# Leak Detection



## rickmccarthy (Jul 20, 2009)

Hey Guys, I am wondering what you guys do for leak detection, I just got a locator with my camera and I have the ability to get a seperate transmitter to trace any line I energize not just the sonde in the camera head. is there a way to detect leaks I can energize and trace the water line and I have heard of people using stethascopes to listen for leaks with a ground probe does this work Or do you have any tricks that work I am trying to come up with a way to not lose these calls until I get the actual leak detection equipment.


----------



## Protech (Sep 22, 2008)

It would be pretty tough to teach you over the internet. Get a navitrack a line inducer and a leak detector (I like fisher but there are several decent units out there). Give me a call when you've got the equipment and I lay it out for ya. Each call is a little bit different.



rickmccarthy said:


> Hey Guys, I am wondering what you guys do for leak detection, I just got a locator with my camera and I have the ability to get a seperate transmitter to trace any line I energize not just the sonde in the camera head. is there a way to detect leaks I can energize and trace the water line and I have heard of people using stethascopes to listen for leaks with a ground probe does this work Or do you have any tricks that work I am trying to come up with a way to not lose these calls until I get the actual leak detection equipment.


----------



## JK949 (Mar 18, 2009)

I heard someone mention the old fashioned way of leak detecting. Not asking for a step by step, but curious what the ole fashioned way entails.


----------



## rocksteady (Oct 8, 2008)

You could do it with a stethoscope, common sense and some patience. Roughly trace the lines out (common sense), find the 2 loudest manifolds and listen between them (stethoscope and patience). Like pro-tech said, it's pretty tough to give a lesson via internet but that's the very, very condensed version. I would plan on investing in a detector/line locator sooner rather than later though. I've used a Goldak for the last 10 years and it works very well for me.





Paul


----------



## ToUtahNow (Jul 19, 2008)

The way I have always done it is to start with the listening device and listen at all of the stub outs. The leak will generally be between the two stub outs which have the loudest reading, although manifolds can throw you off. You then energize the pipe with a transmitter and trace the line you believe is leaking.
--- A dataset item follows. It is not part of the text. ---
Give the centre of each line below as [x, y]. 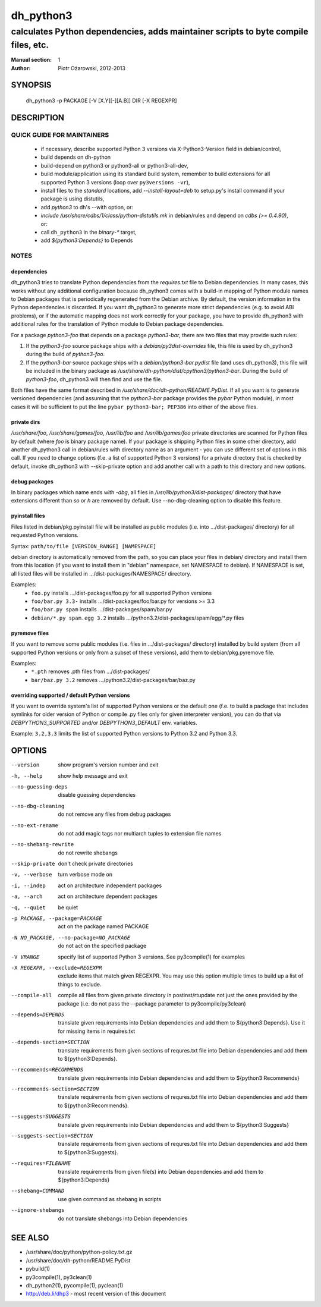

Once you know where the line is you go back to your listening device and listen along the floor where the pipe is located.

I use the Ridgid Navitrack and transmitter for locating the pipe and a Metrotech HL 4000 for a listening device.

http://0070100.netsolhost.com/products/pdf/m4000.pdf

Mark


----------



## JK949 (Mar 18, 2009)

That sounds familiar, a stethescope would work for a bit. Our guys will listen to the manifolds, cut them open, and the hole is big enough to allow the water to drain out, cap off the feed and find which fixtures are no longer fed. 99% of the time we run a new line rather than break up the floor.


----------



## Protech (Sep 22, 2008)

yep



JK949 said:


> That sounds familiar, a stethescope would work for a bit. Our guys will listen to the manifolds, cut them open, and the hole is big enough to allow the water to drain out, cap off the feed and find which fixtures are no longer fed. 99% of the time we run a new line rather than break up the floor.


----------



## rickmccarthy (Jul 20, 2009)

Thanks guys I guess my wording was a little off I plan on getting the transmitter this week or next to energize and trace out the line but what can I use for a listening device, a stethascope and a ground probe does that really work? I am thinking of outdoor water service. would there be a difference in listening devices for slab leaks


----------



## Protech (Sep 22, 2008)

Yes. Inside you need a flat geophone. Outside you usually use a geophone attached to a probe rod.



rickmccarthy said:


> Thanks guys I guess my wording was a little off I plan on getting the transmitter this week or next to energize and trace out the line but what can I use for a listening device, a stethascope and a ground probe does that really work? I am thinking of outdoor water service. *would there be a difference in listening devices for slab leaks*


----------



## ToUtahNow (Jul 19, 2008)

I'd say the microphones are the most important part of you leak locator kit. I have two mics, one is for the inside and one is more for municipal work outside. The smaller one is around $500 while the larger one is closer to $1,000 and that is in addition to the cost of the leak locator. 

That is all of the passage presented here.